The memory management of Linux adopts the paging access mechanism. In order to ensure that the physical memory can be fully utilized, the kernel will automatically exchange the infrequently used data blocks in the physical memory to the virtual memory at an appropriate time, and retain the frequently used information to the physical memory.
To deeply understand the memory operation mechanism of Linux, you need to know the following aspects:
First, the Linux system will exchange pages from time to time to keep as much free physical memory as possible. Even if there is nothing to need memory, Linux will exchange temporarily unused memory pages. This avoids the time required to wait for the exchange.
Secondly, page exchange in Linux is conditional. Not all pages are exchanged to virtual memory when not in use. The Linux kernel is most frequently used recently "The algorithm only exchanges some infrequently used page files into virtual memory. Sometimes we see such a phenomenon: there is still a lot of physical memory in Linux, but the exchange space is also used. In fact, this is not surprising. For example, when a process that occupies a lot of memory runs, it needs to consume a lot of memory resources. At this time, there will be some infrequently used page files Pieces are exchanged into virtual memory, but later, when the process that occupies a lot of memory resources ends and releases a lot of memory, the page files just exchanged will not be automatically exchanged into physical memory. Unless it is necessary, the physical memory of the system will be much idle at the moment, and the exchange space is also being used, which leads to the phenomenon mentioned just now At this point, don't worry about anything, just know what's going on.
Finally, the pages in the swap space will be swapped to the physical memory first. If there is not enough physical memory to hold these pages at this time, they will be swapped out immediately. In this way, there may not be enough space in the virtual memory to store these swap pages, which will eventually lead to problems such as false crash and service exception in Linux, Although Linux can recover itself for a period of time, the recovered system is basically unavailable.

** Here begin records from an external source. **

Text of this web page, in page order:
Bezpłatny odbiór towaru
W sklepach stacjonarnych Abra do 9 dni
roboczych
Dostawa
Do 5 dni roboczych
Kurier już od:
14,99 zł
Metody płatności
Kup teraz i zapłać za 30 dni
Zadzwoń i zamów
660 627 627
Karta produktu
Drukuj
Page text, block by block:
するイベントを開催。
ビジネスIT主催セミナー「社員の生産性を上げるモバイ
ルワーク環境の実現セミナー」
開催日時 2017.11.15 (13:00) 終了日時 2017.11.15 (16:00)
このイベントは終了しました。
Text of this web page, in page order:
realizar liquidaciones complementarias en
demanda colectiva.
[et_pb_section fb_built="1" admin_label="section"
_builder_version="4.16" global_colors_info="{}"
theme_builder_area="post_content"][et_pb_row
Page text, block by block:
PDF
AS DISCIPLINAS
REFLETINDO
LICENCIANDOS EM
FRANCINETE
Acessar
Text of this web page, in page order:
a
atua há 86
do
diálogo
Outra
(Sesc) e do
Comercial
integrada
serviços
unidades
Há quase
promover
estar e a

Therefore, it is very important to reasonably plan and design the use of Linux memory.
Virtual memory principle:
Each process running in the system needs to use memory, but not every process needs to use the memory space allocated by the system all the time. When the memory required for system operation exceeds the actual physical memory, the kernel will release some or all of the unused physical memory occupied by some processes, store this part of data on disk until the next call of the process, and provide the released memory to the processes in need.

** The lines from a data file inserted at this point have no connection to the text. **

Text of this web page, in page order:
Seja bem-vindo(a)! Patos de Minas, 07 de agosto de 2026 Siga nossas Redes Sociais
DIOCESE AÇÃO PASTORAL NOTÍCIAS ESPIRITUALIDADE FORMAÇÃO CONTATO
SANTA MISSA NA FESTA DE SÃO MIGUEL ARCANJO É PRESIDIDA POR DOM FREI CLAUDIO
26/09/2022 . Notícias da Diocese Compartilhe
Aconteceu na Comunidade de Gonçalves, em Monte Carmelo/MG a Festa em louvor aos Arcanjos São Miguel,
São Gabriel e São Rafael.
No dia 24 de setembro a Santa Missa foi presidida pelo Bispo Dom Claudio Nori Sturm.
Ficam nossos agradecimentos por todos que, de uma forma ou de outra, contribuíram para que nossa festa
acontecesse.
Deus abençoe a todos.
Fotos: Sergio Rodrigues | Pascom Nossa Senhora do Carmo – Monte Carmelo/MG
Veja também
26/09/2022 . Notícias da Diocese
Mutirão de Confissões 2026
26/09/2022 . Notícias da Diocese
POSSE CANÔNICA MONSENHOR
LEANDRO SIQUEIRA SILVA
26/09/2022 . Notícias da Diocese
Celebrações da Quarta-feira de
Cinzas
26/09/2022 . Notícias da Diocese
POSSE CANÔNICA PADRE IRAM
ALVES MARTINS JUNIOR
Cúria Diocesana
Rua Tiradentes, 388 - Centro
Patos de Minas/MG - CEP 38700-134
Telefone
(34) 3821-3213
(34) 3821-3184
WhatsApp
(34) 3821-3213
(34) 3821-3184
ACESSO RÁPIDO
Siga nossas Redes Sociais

In Linux memory management, the above memory scheduling is mainly completed through "page paging" and "switching switching". Paging algorithm is to replace the recently unused pages in memory to disk, and keep the active pages in memory for the process to use. Exchange technology is to exchange the whole process, not part of the pages, to disk.
The process of writing pages to disk is called page out, and the process of returning pages from disk to memory is called page in. When the kernel needs a page, but it is found that the page is not in physical memory (because it has been page out), a Page Fault occurs.

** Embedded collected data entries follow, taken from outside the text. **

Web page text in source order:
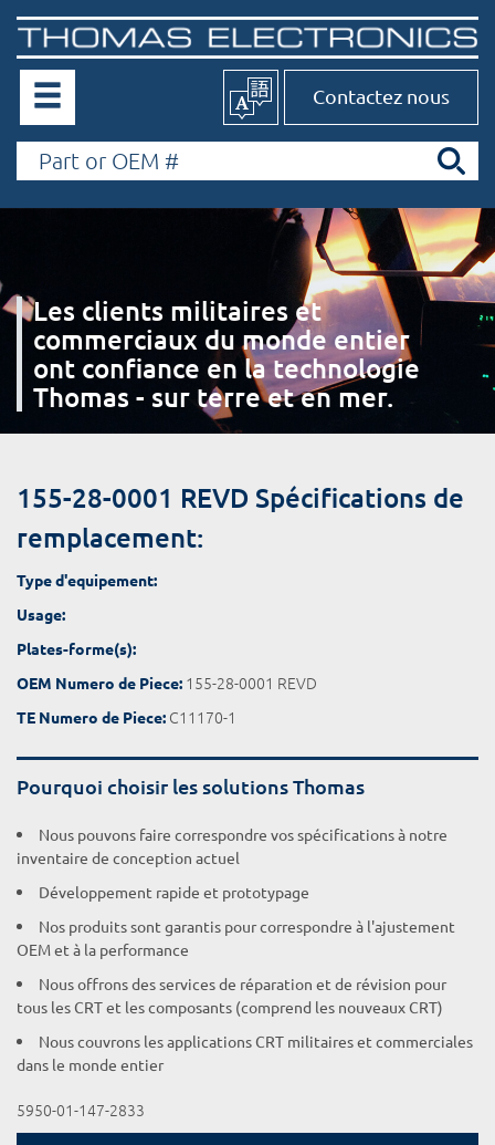
Contactez nous
Les clients militaires et
commerciaux du monde entier
ont confiance en la technologie
Thomas - sur terre et en mer.
155-28-0001 REVD Spécifications de
remplacement:
Type d'equipement:
Usage:
Plates-forme(s):
OEM Numero de Piece: 155-28-0001 REVD
TE Numero de Piece: C11170-1
Pourquoi choisir les solutions Thomas
Nous pouvons faire correspondre vos spécifications à notre
inventaire de conception actuel
Développement rapide et prototypage
Nos produits sont garantis pour correspondre à l'ajustement
OEM et à la performance
Nous offrons des services de réparation et de révision pour
tous les CRT et les composants (comprend les nouveaux CRT)
Nous couvrons les applications CRT militaires et commerciales
dans le monde entier
5950-01-147-2833

When the system kernel finds that the runnable memory becomes less, it will release part of the physical memory through page out. Although page out does not occur frequently, if page out occurs frequently, the system performance will decline sharply until the kernel manages pages for more than the time of running the program. At this time, the system has been running very slowly or has entered a pause state, which is also called thrashing.